Nadim Abbas, Chernobyl_Core_png_gif, 2012, Digital image, Dimensions variable

Saamlung announces a presentation of
Nadim Abbas and Jon Rafman at ARTHK12,
the Hong Kong International Art Fair.

Nadim Abbas and Jon Rafman
Saamlung at ARTHK12
17 - 20 May 2012
VIP Preview 16 May 1400-1700

Hong Kong International Art Fair
Art Futures Booth No. AF24
Hong Kong Convention and Exhibition Center
Wanchai, Hong Kong

Saamlung announces its inaugural participation in the Hong Kong International Art Fair, known as ARTHK12, in May 2012. Exhibiting in Art Futures, the section of the fair focusing on young galleries and emerging art, the gallery will present a selection of related projects from artists Nadim Abbas and Jon Rafman. Both artists are concerned with notions of machine vision and interplay between the image and the physical object, and will exhibit a series of interrelated installations, sculptures, and prints created specifically for the frenetic and consumerist context of a global art fair in the Asian metropolis.

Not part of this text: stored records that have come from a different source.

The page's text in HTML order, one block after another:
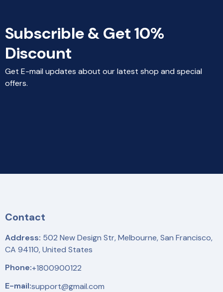
Subscrible & Get 10%
Discount
Get E-mail updates about our latest shop and special
offers.
Contact
Address: 502 New Design Str, Melbourne, San Francisco,
CA 94110, United States
Phone:+1800900122
E-mail:support@gmail.com
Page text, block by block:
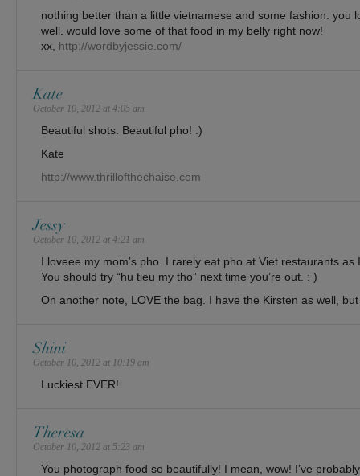
nothing better than a little vietnamese and some fashion. you
well. would love some of that food in my belly right now!
xx, http://wordbyjessie.com/
Kate
October 10, 2012 at 4:05 am
Beautiful shots. Beautiful pho! :)
Kate
http://www.thrillofthechaise.com
Jessy
October 10, 2012 at 4:21 am
I loveee my mom’s pho. I rarely eat pho at Viet restaurants
You should try “hu tieu my tho” next time you’re out. : )
On another note, LOVE the bag. I have the Kirsten as well,
Shini
October 10, 2012 at 10:19 am
Luckiest EVER!
Theresa
October 10, 2012 at 5:23 am
You photograph food so beautifully! I mean, wow! I’ve
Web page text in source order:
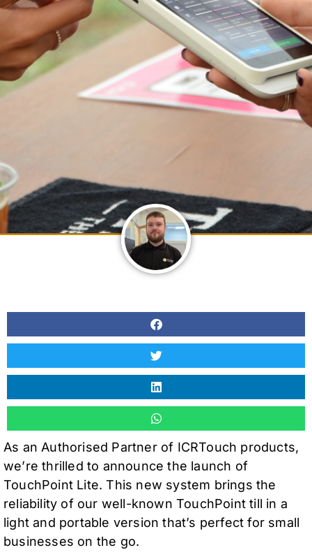
As an Authorised Partner of ICRTouch products,
we’re thrilled to announce the launch of
TouchPoint Lite. This new system brings the
reliability of our well-known TouchPoint till in a
light and portable version that’s perfect for small
businesses on the go.
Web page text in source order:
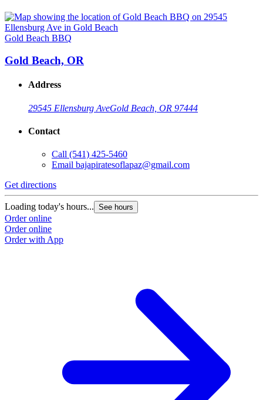
Gold Beach BBQ
Gold Beach, OR
Address
29545 Ellensburg AveGold Beach, OR 97444
Contact
Call (541) 425-5460
Email bajapiratesoflapaz@gmail.com
Get directions
Loading today's hours... See hours
Order online
Order online
Order with App
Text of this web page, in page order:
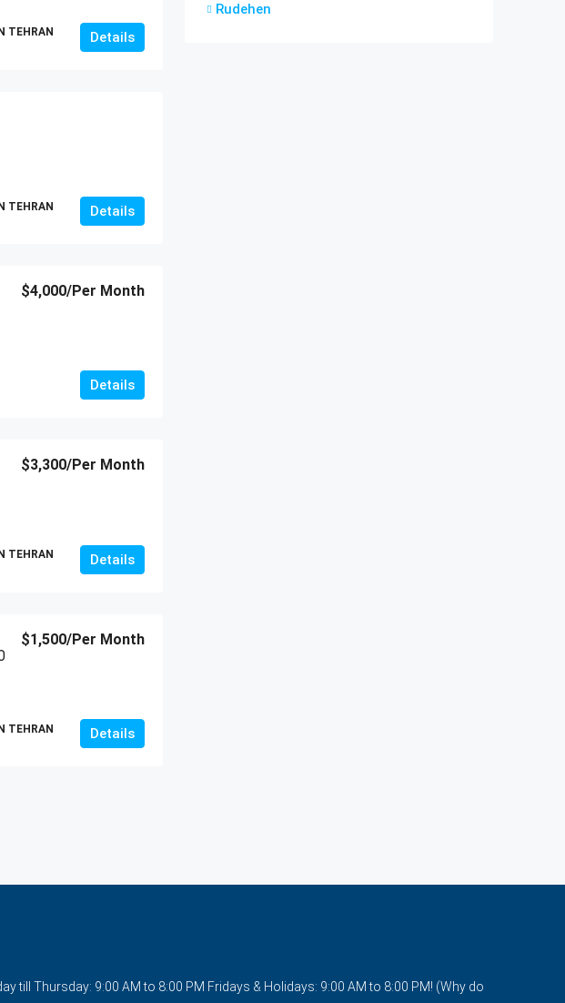
TEHRAN Details
TEHRAN Details
$4,000/Per Month
Details
$3,300/Per Month
TEHRAN Details
$1,500/Per Month
TEHRAN Details
Rudehen
till Thursday: 9:00 AM to 8:00 PM Fridays & Holidays: 9:00 AM to 8:00 PM! (Why do

Nadim Abbas, whose coral-and-blacklight installation Marine Lover was extremely well-received during ARTHK11, returns to the fair with a group of works that similarly transform environments into static images. At the core of his project is a fuzzy photograph of the burnt-out nuclear reactor core after the Chernobyl disaster: Abbas appropriates the only existing such image, originally captured on Russian state television, and fabricates a three-dimensional sculpture based on the model of the reactor. Counterintuitively, he then proceeds to physically block all views of the object aside from that explicitly present in the original image. Then there is an oddly scientific refrigerator, inside of which are placed puddings that, edible or not, resemble nothing as much as chunks of a crater-damaged alien moonscape arranged in petri dishes.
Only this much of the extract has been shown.